I have an iPhone 12 Pro Max.  I took some shots with RAW enabled and turned on.  I have Lightroom mobile to auto import from Camera roll.  I shot a few photos with the built in camera in RAW.  I went to Lightroom mobile and they seemed fine.  Definitely not over exposed by 4+ stops.  Does this help?


----------



## SpaceMonkey (Dec 21, 2020)

Well sort of but not really because I have no idea what’s going wrong here. Did you seee the examples I posted above?  It’s beyond horrific.


----------



## SpaceMonkey (Dec 21, 2020)

I deleted Lightroom and reinstalled the app and it seems to be working fine now. The previous install was from when everything transferred from my old phone and this isn’t the only app that got wacky and had to be re installed.


----------



## SpaceMonkey (Dec 23, 2020)

...and the problem came back. I restarted my phone and it went away- proRAW files were imported into Lightroom correctly.  But it just came back again (exposure about 5 stops higher than the photo is taken at and how it looks in the photos app. I’ve switched back to Adobe RAW in ProCamera.   This is very weird how it comes and goes like this. I’d love some answer so I can use the supposedly superior proRAW.


----------



## schretter (Jan 2, 2021)

I have a related comment or maybe two.  The iPhone native edit app knows  how to apply the proraw tone mapping correctly so you get an image that is similar to the jpg.  Lightroom  does not allow is to carry the tone mapping information in the proraw DNG file but can be set to apply a  preset to a raw file inputted to it.  Often that is set with the Adobe Color profile.  Using that preset the proraw files seem to come in better but using the Apple Proraw profile generates  better color but with  a couple of stops less exposure. This can be easily corrected by hitting the auto exposure button.  So my current default process it to include the Apple Proraw profile in my default raw preset and hit auto exposure.  This seems to get close to the Apple editor version.


----------



## SpaceMonkey (Mar 21, 2021)

Still struggling with this. Not all but most images are waaaay overexposed when imported into Lightroom and it’s not just proRAW. It seems an update to LR caused this. I have to lower the exposure by about 1,5 stops for every image and then the shadows and highlights get all messed up. I honestly get better results just using the photos app. I’m getting very fed up with Adobe.

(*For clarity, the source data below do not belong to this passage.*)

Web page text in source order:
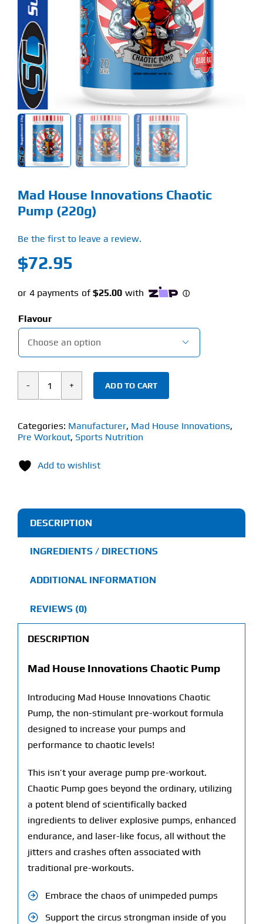
Find Our Store
Blog
My Account
Flash Sale
About
Mad House Innovations Chaotic
Pump (220g)
Be the first to leave a review.
$72.95
Flavour

Mad
Innovations
Chaotic
(220g)
ADD TO CART
Categories: Manufacturer, Mad House Innovations,
Pre Workout, Sports Nutrition
Add to wishlist
DESCRIPTION
INGREDIENTS / DIRECTIONS
ADDITIONAL INFORMATION
REVIEWS (0)
DESCRIPTION
Mad House Innovations Chaotic Pump
Introducing Mad House Innovations Chaotic
Pump, the non-stimulant pre-workout formula
designed to increase your pumps and
performance to chaotic levels!
This isn’t your average pump pre-workout.
Chaotic Pump goes beyond the ordinary, utilizing
a potent blend of scientifically backed
ingredients to deliver explosive pumps, enhanced
endurance, and laser-like focus, all without the
jitters and crashes often associated with
traditional pre-workouts.
Embrace the chaos of unimpeded pumps
Support the circus strongman inside of you
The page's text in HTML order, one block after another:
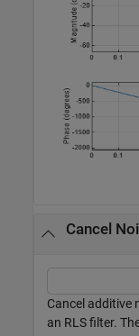
Cancel
Cancel additive
an RLS filter.
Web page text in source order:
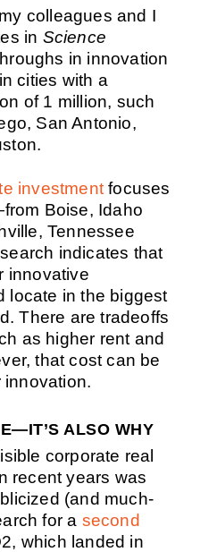
colleagues and I
in Science
in innovation
cities with a
of 1 million, such
San Antonio,
investment focuses
Boise, Idaho
Tennessee
indicates that
innovative
locate in the biggest
There are tradeoffs
as higher rent and
that cost can be
innovation.
ALSO WHY
corporate real
recent years was
(and much-
for a second
which landed in
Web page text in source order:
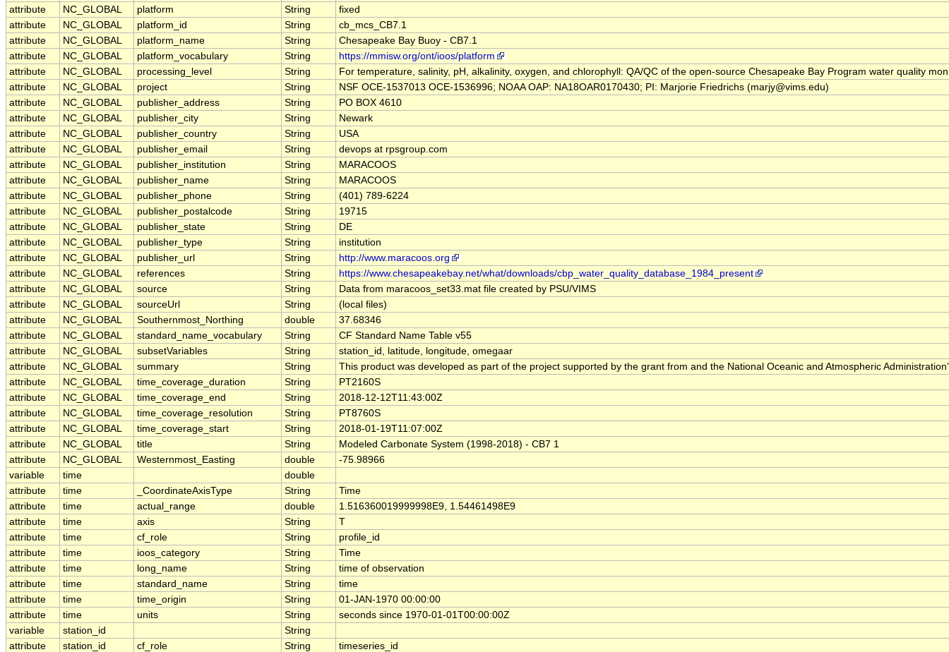
attribute
NC_GLOBAL platform String
fixed
attribute
NC_GLOBAL platform_id String
cb_mcs_CB7.1
attribute
NC_GLOBAL platform_name String
Chesapeake Bay Buoy - CB7.1
attribute
NC_GLOBAL platform_vocabulary String
https://mmisw.org/ont/ioos/platform
attribute
NC_GLOBAL processing_level String
For temperature, salinity, pH, alkalinity, oxygen, and chlorophyll: QA/QC of the open-source Chesapeake Bay Program water quality
attribute
NC_GLOBAL project String
NSF OCE‐1537013 OCE‐1536996; NOAA OAP: NA18OAR0170430; PI: Marjorie Friedrichs (marjy@vims.edu)
attribute
NC_GLOBAL publisher_address String
PO BOX 4610
attribute
NC_GLOBAL publisher_city String
Newark
attribute
NC_GLOBAL publisher_country String
USA
attribute
NC_GLOBAL publisher_email String
devops at rpsgroup.com
attribute
NC_GLOBAL publisher_institution String
MARACOOS
attribute
NC_GLOBAL publisher_name String
MARACOOS
attribute
NC_GLOBAL publisher_phone String
(401) 789-6224
attribute
NC_GLOBAL publisher_postalcode String
19715
attribute
NC_GLOBAL publisher_state String
DE
attribute
NC_GLOBAL publisher_type String
institution
attribute
NC_GLOBAL publisher_url String
http://www.maracoos.org
attribute
NC_GLOBAL references String
https://www.chesapeakebay.net/what/downloads/cbp_water_quality_database_1984_present
attribute
NC_GLOBAL source String
Data from maracoos_set33.mat file created by PSU/VIMS
attribute
NC_GLOBAL sourceUrl String
(local files)
attribute
NC_GLOBAL Southernmost_Northing double
37.68346
attribute
NC_GLOBAL standard_name_vocabulary String
CF Standard Name Table v55
attribute
NC_GLOBAL subsetVariables String
station_id, latitude, longitude, omegaar
attribute
NC_GLOBAL summary String
This product was developed as part of the project supported by the grant from and the National Oceanic and Atmospheric
attribute
NC_GLOBAL time_coverage_duration String
PT2160S
attribute
NC_GLOBAL time_coverage_end String
2018-12-12T11:43:00Z
attribute
NC_GLOBAL time_coverage_resolution String
PT8760S
attribute
NC_GLOBAL time_coverage_start String
2018-01-19T11:07:00Z
attribute
NC_GLOBAL title String
Modeled Carbonate System (1998-2018) - CB7 1
attribute
NC_GLOBAL Westernmost_Easting double
-75.98966
variable
time
double
attribute
time _CoordinateAxisType String
Time
attribute
time actual_range double
1.516360019999998E9, 1.54461498E9
attribute
time axis String
T
attribute
time cf_role String
profile_id
attribute
time ioos_category String
Time
attribute
time long_name String
time of observation
attribute
time standard_name String
time
attribute
time time_origin String
01-JAN-1970 00:00:00
attribute
time units String
seconds since 1970-01-01T00:00:00Z
variable
station_id
String
attribute
station_id cf_role String
timeseries_id
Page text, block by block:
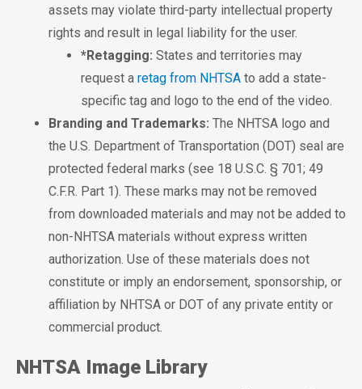
assets may violate third-party intellectual property
rights and result in legal liability for the user.
*Retagging: States and territories may
request a retag from NHTSA to add a state-
specific tag and logo to the end of the video.
Branding and Trademarks: The NHTSA logo and
the U.S. Department of Transportation (DOT) seal are
protected federal marks (see 18 U.S.C. § 701; 49
C.F.R. Part 1). These marks may not be removed
from downloaded materials and may not be added to
non-NHTSA materials without express written
authorization. Use of these materials does not
constitute or imply an endorsement, sponsorship, or
affiliation by NHTSA or DOT of any private entity or
commercial product.
NHTSA Image Library
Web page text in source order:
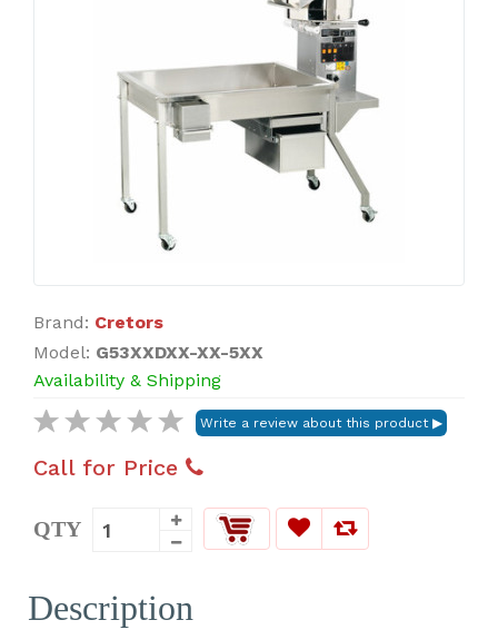
Brand: Cretors
Model: G53XXDXX-XX-5XX
Availability & Shipping
Call for Price
QTY
Description
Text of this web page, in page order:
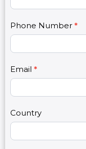
n
a
t
U
s
2
Phone Number *
Email *
Country
y
u
r
e
h
u
a
,
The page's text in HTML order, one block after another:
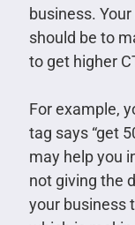
business.
should be to
to get higher
For example,
tag says “get
may help you
not giving the
your business
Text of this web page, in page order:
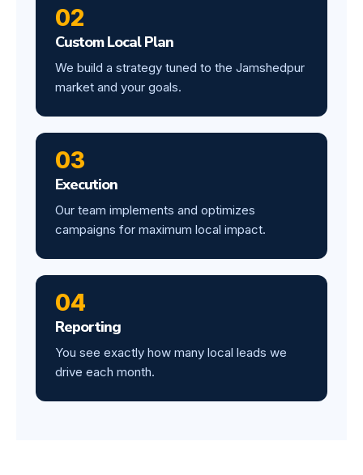
02
Custom Local Plan
We build a strategy tuned to the Jamshedpur
market and your goals.
03
Execution
Our team implements and optimizes
campaigns for maximum local impact.
04
Reporting
You see exactly how many local leads we
drive each month.
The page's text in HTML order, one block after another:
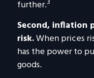
further.
Second, inflation
risk.When prices
has the power to
goods.
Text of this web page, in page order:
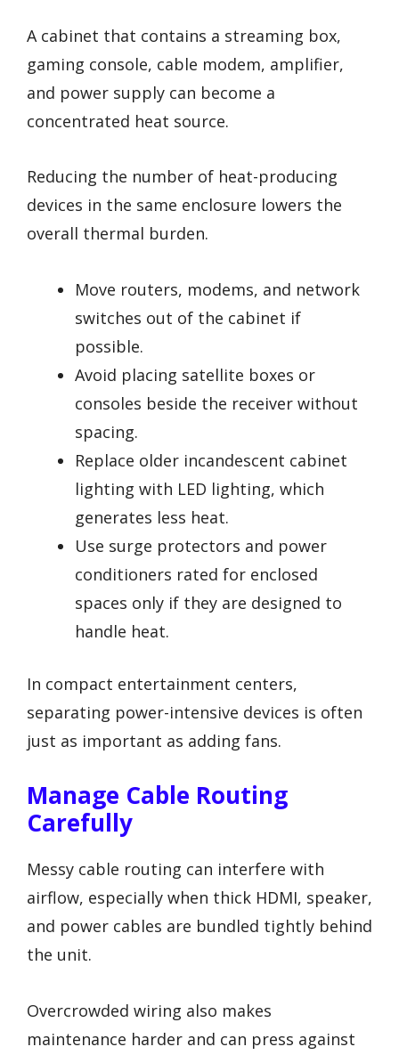
A cabinet that contains a streaming box,
gaming console, cable modem, amplifier,
and power supply can become a
concentrated heat source.
Reducing the number of heat-producing
devices in the same enclosure lowers the
overall thermal burden.
Move routers, modems, and network
switches out of the cabinet if
possible.
Avoid placing satellite boxes or
consoles beside the receiver without
spacing.
Replace older incandescent cabinet
lighting with LED lighting, which
generates less heat.
Use surge protectors and power
conditioners rated for enclosed
spaces only if they are designed to
handle heat.
In compact entertainment centers,
separating power-intensive devices is often
just as important as adding fans.
Manage Cable Routing
Carefully
Messy cable routing can interfere with
airflow, especially when thick HDMI, speaker,
and power cables are bundled tightly behind
the unit.
Overcrowded wiring also makes
maintenance harder and can press against
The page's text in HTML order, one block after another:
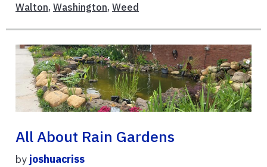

this is confounded by the ridiculous unchangable black background  in LR which is very difficult to edit with.  I constantly have to export the images to the photos app and check with a white background and they are often way off. Then it’s a guess and check game. Even more fed up.


----------



## Victoria Bampton (Mar 23, 2021)

SpaceMonkey said:


> Still struggling with this. Not all but most images are waaaay overexposed when imported into Lightroom and it’s not just proRAW. It seems an update to LR caused this. I have to lower the exposure by about 1,5 stops for every image and then the shadows and highlights get all messed up. I honestly get better results just using the photos app. I’m getting very fed up with Adobe.



On all file formats or just ProRaw ones? What defaults do you have set in Settings > Import?


----------